• **Goal of the exercise**: From the line containing "network centrality indices [59, 80]" through the end of the entries, please repeat every line exactly and nothing more; the pictures do not belong in the copy.

Records from a collection

▬▬▬▬▬▬▬▬▬▬

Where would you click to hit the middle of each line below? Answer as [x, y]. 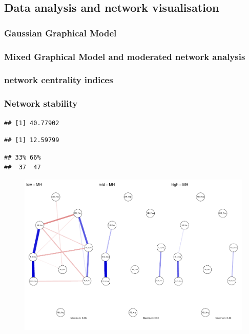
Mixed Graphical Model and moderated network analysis [125, 56]
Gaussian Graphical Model [60, 33]
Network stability [41, 103]
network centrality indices [59, 80]
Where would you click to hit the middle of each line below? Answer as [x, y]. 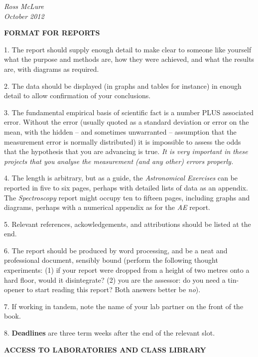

▬▬▬▬▬▬▬▬▬▬

• **Worked solution**:
network centrality indices [59, 80]
Where would you click to hit the middle of each line below? Answer as [x, y]. 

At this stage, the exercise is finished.